Assigned task:
Every line from the one with "transition dipoles) by" to the end of the entries, both included, is to be copied exactly; the other lines stay out.

Collected data
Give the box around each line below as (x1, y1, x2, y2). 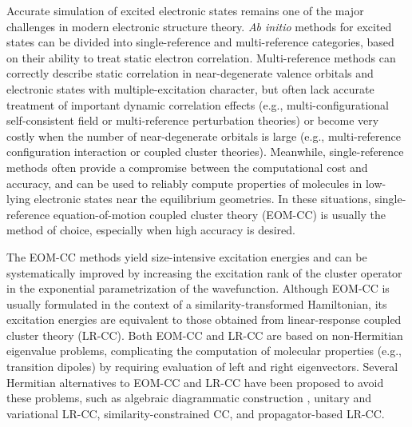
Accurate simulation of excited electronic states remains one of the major (6, 2, 364, 18)
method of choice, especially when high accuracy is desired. (6, 221, 295, 238)
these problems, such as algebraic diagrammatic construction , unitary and (6, 389, 372, 406)
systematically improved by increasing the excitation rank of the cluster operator (6, 264, 402, 281)
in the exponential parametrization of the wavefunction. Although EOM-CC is (6, 280, 390, 297)
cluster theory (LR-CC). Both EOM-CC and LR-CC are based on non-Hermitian (6, 326, 403, 343)
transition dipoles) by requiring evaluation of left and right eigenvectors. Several (6, 358, 398, 375)
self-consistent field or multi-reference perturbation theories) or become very (6, 112, 379, 129)

Result of this exercise:
transition dipoles) by requiring evaluation of left and right eigenvectors. Several (6, 358, 398, 375)
self-consistent field or multi-reference perturbation theories) or become very (6, 112, 379, 129)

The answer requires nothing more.